One more quick question. If I wanted to modify the script you provided to display only
pk1.assignedNmrAtoms where Assign F1 belongs to NmrChain ‘NC:chain1’ and Assign F2 to NmrChain ‘NC:chain2’ (or vice versa) what would be the syntax?

I have got it working by converting object to strings but there must be a more elegant way to do it.
My way is:

substrings = ["@chain1","@chain2"]
pl1 = get(‘PL:hsqc.1’)
for pk1 in pl1.peaks:
if all([x in str(pk1.assignedNmrAtoms) for x in substrings]):
print(pk1, pk1.assignedNmrAtoms)

Thanks,
Józef

Hi,
one way to filter could be this:
for dimension 1 and chain A

assignedNmrAtomsDim1 = peak.getByDimensions('assignedNmrAtoms', [1])
filteredNmrAtomsDim1 = [na for ll in assignedNmrAtomsDim1 for na in ll if na.nmrResidue.nmrChain.name == 'A']

Hi Józef,

I think I’m a little unsure what you’re trying to do. But hopefully Luca’s code might do what you are trying to do.

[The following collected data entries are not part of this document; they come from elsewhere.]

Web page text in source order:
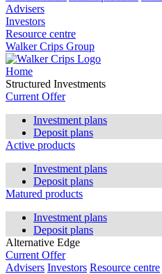
Advisers
Investors
Resource centre
Walker Crips Group
Home
Structured Investments
Current Offer
Investment plans
Deposit plans
Active products
Investment plans
Deposit plans
Matured products
Investment plans
Deposit plans
Alternative Edge
Current Offer
Advisers Investors Resource centre
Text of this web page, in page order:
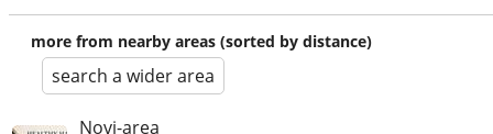
more from nearby areas (sorted by distance)
search a wider area
Novi-area
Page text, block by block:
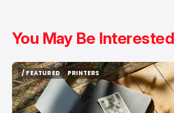
You May Be Interested
/ FEATURED
/ FEATURED
PRINTERS
PRINTERS
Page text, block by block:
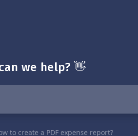
we help? 👋
to create a PDF expense report?
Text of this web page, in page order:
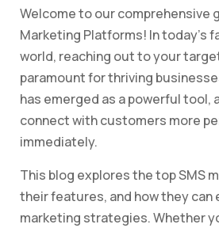
Welcome to our comprehensive
Marketing Platforms! In today’s
world, reaching out to your
paramount for thriving
has emerged as a powerful tool,
connect with customers more
immediately.
This blog explores the top SMS
their features, and how they can
marketing strategies. Whether
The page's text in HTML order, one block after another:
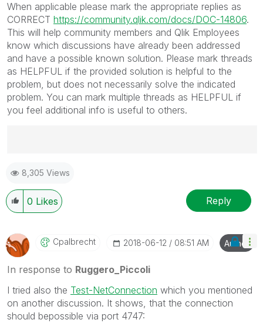
When applicable please mark the appropriate replies as
CORRECT https://community.qlik.com/docs/DOC-14806.
This will help community members and Qlik Employees
know which discussions have already been addressed
and have a possible known solution. Please mark threads
as HELPFUL if the provided solution is helpful to the
problem, but does not necessarily solve the indicated
problem. You can mark multiple threads as HELPFUL if
you feel additional info is useful to others.
Ruggero
---------------------------------------------
When applicable please mark the appropriate replies
as CORRECT. This will help community members and
been addressed and have a possible known solution.
Please mark threads with a LIKE if the provided
solution is helpful to the problem, but does not
necessarily solve the indicated problem. You can
mark multiple threads with LIKEs if you feel additional
info is useful to others.
8,305 Views
0 Likes Reply
Cpalbrecht ‎2018-06-12 08:51 AM Author
In response to Ruggero_Piccoli
I tried also the Test-NetConnection ‌ which you mentioned
on another discussion. It shows, that the connection
should bepossible via port 4747:
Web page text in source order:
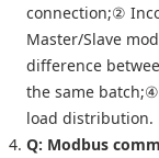
connection;②
Master/Slave
difference
the same
load distribution.
Q: Modbus
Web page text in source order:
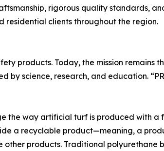
rigorous quality standards,
residential clients throughout the region.
products. Today, the mission
science, research, and education.
the way artificial turf is produced with
a recyclable product—meaning, a
products. Traditional polyurethane
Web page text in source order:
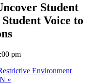
Student
Voice to
pm
Environment
»
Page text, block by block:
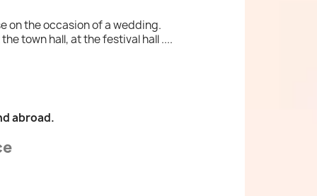
on the occasion of a wedding.
town hall, at the festival hall ....
abroad.
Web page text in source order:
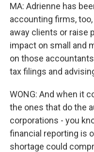
MA: Adrienne has
accounting firms,
away clients or raise
impact on small and
on those
tax filings and
WONG: And when it
the ones that do the
corporations - you
financial reporting is
shortage could
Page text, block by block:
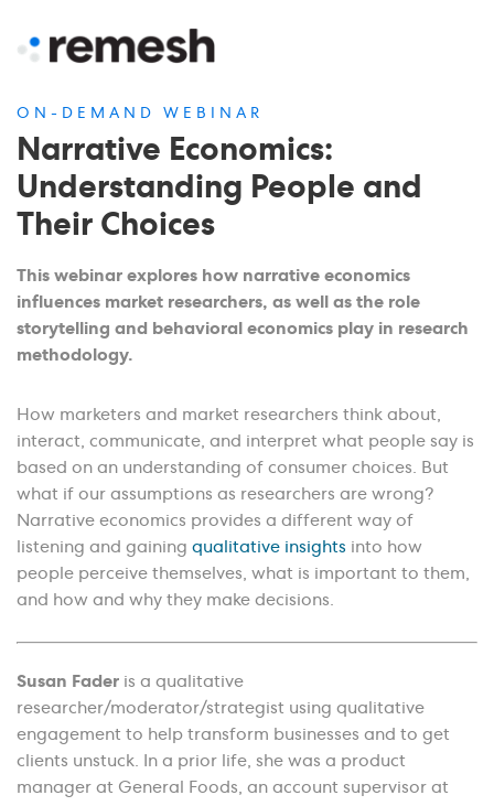
ON-DEMAND WEBINAR
Narrative Economics:
Understanding People and
Their Choices
This webinar explores how narrative economics
influences market researchers, as well as the role
storytelling and behavioral economics play in research
methodology.
How marketers and market researchers think about,
interact, communicate, and interpret what people say is
based on an understanding of consumer choices. But
what if our assumptions as researchers are wrong?
Narrative economics provides a different way of
listening and gaining qualitative insights into how
people perceive themselves, what is important to them,
and how and why they make decisions.
Susan Fader is a qualitative
researcher/moderator/strategist using qualitative
engagement to help transform businesses and to get
clients unstuck. In a prior life, she was a product
manager at General Foods, an account supervisor at
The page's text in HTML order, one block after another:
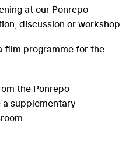
at our Ponrepo
discussion or workshop
film programme for the
the Ponrepo
supplementary
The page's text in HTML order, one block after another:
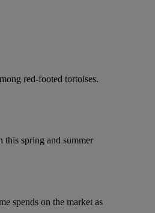
red-footed tortoises.
this spring and summer
spends on the market as
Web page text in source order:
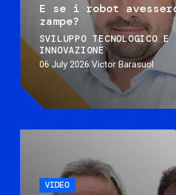
E se i robot
zampe?
SVILUPPO TECNOLOGICO E
INNOVAZIONE
06 July 2026 Victor Barasuol
VIDEO
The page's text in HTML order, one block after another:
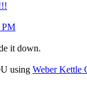
PM
it down.
using Weber Kettle
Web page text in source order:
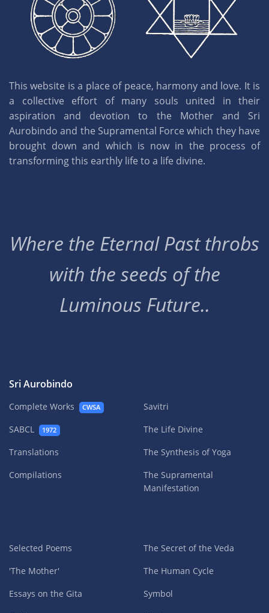
This website is a place of peace, harmony and love. It is
a collective effort of many souls united in their
aspiration and devotion to the Mother and Sri
Aurobindo and the Supramental Force which they have
brought down and which is now in the process of
transforming this earthly life to a life divine.
Where the Eternal Past throbs
with the seeds of the
Luminous Future..
Sri Aurobindo
Complete Works CWSA
SABCL 1972
Translations
Compilations
Savitri
The Life Divine
The Synthesis of Yoga
The Supramental
Manifestation
Selected Poems
'The Mother'
Essays on the Gita
The Secret of the Veda
The Human Cycle
Symbol
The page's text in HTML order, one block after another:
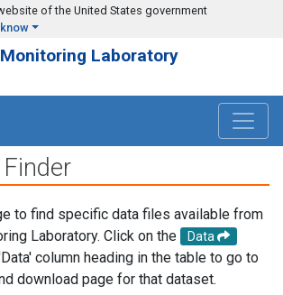
of the United States government
Laboratory
to find specific data files available from
Laboratory. Click on the
Data
column heading in the table to go to
download page for that dataset.
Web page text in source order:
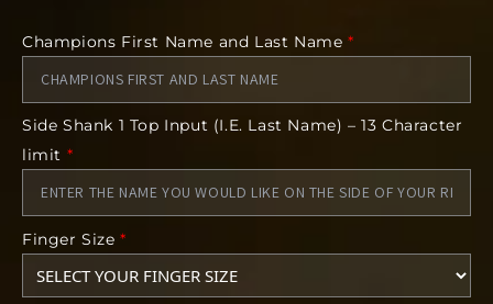
from the concept.
NO CANCELLATIONS after 24 hours. Orders will
be delivered at your coaches specified location
by your head coach.
Champions First Name and Last Name*
Side Shank 1 Top Input (I.E. Last Name) – 13 Character
limit *
Finger Size*
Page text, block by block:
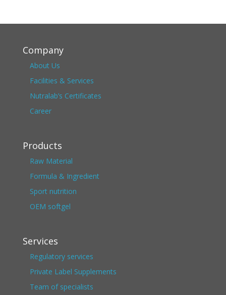
Company
About Us
Facilities & Services
Nutralab’s Certificates
Career
Products
Raw Material
Formula & Ingredient
Sport nutrition
OEM softgel
Services
Regulatory services
Private Label Supplements
Team of specialists

A bit of help with getting away from breaking things down into strings all the time:
I’ll often try things on the Python console and something like

pk = get('PK:hsqc.1.7')
pk.

followed by the tab button will give you a list of all the properties associated with a peak.

pk.a

followed by tab will give you lots of assignment related ones.

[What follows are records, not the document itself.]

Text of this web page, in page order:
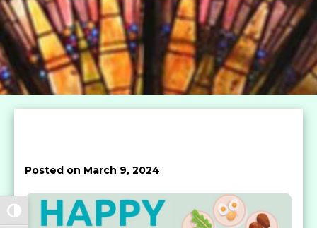
Toggle High Contrast
Posted on March 9, 2024
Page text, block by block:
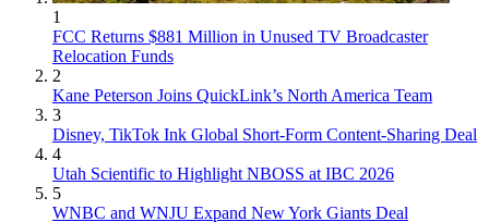
1
FCC Returns $881 Million in Unused TV Broadcaster
Relocation Funds
2
Kane Peterson Joins QuickLink’s North America Team
3
Disney, TikTok Ink Global Short-Form Content-Sharing Deal
4
Utah Scientific to Highlight NBOSS at IBC 2026
5
WNBC and WNJU Expand New York Giants Deal
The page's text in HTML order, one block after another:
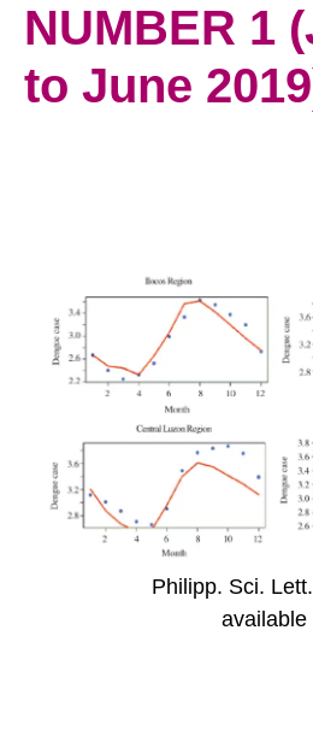
NUMBER 1
to June
Philipp. Sci.
available
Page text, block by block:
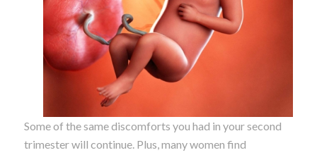
Some of the same discomforts you had in your second
trimester will continue. Plus, many women find
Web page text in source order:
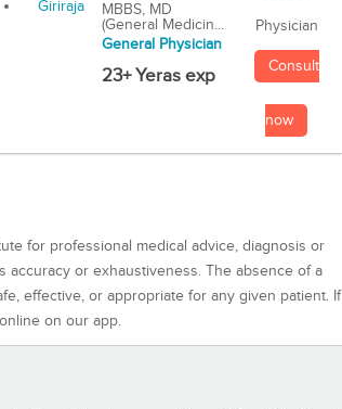
MBBS, MD
(General Medicin...
General Physician
23+ Yeras exp
Physician
Consult
now
for professional medical advice, diagnosis or
or exhaustiveness. The absence of a
effective, or appropriate for any given patient. If
on our app.
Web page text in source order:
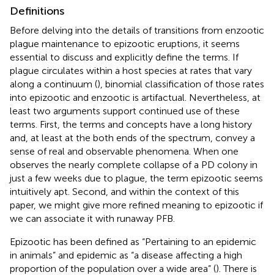
Definitions
Before delving into the details of transitions from enzootic
plague maintenance to epizootic eruptions, it seems
essential to discuss and explicitly define the terms. If
plague circulates within a host species at rates that vary
along a continuum (), binomial classification of those rates
into epizootic and enzootic is artifactual. Nevertheless, at
least two arguments support continued use of these
terms. First, the terms and concepts have a long history
and, at least at the both ends of the spectrum, convey a
sense of real and observable phenomena. When one
observes the nearly complete collapse of a PD colony in
just a few weeks due to plague, the term epizootic seems
intuitively apt. Second, and within the context of this
paper, we might give more refined meaning to epizootic if
we can associate it with runaway PFB.
Epizootic has been defined as “Pertaining to an epidemic
in animals” and epidemic as “a disease affecting a high
proportion of the population over a wide area” (). There is

Unfortunately the whole peak assignment stuff is a bit involved because of the ability to have multiple assignments per peak dimension.

Luca uses

peak.getByDimensions('assignedNmrAtoms', [1])

which is a nice way to get hold of dimension-related properties such as assignments. So you can substitute ‘assignedNmrAtoms’ with something like ‘ppmPositions’ if you like. And the [1] refers to the dimension (note that it uses the dimension number, so 1 or 2 for a 2D, rather than starting at 0 as Python indexes usually would).

There is a similar

pk.getByAxisCodes('assignedNmrAtoms', ['N'])

method which can also be useful.

The other thing to remember is that you can get hold of lots things in a nested/extended way, so if you have an NmrAtom (e.g. from pk.assignedNmrAtoms), then you can get hold of individual bits of information with

na = get('NA:A.4.LYS.H)
na.name
na.nmrResidue.sequenceCode
na.nmrResidue.residueType
na.nmrResidue.nmrChain.name

etc.

Hope this helps,

Vicky

Hi Vicky,

Thank you for all the explanations. Yes, they are helpful.
Overall, I am just trying to streamline as much a possible working with dozens of peak lists containing distance restraints from experiments with different types of mixing and mixing times. To keep things organised I am trying to classify them as different types (it is a bit of a complicated system with different chains and complex spatial arrangement).

Thanks,
Józef

P.S. It is really nice to start writing some useful macros!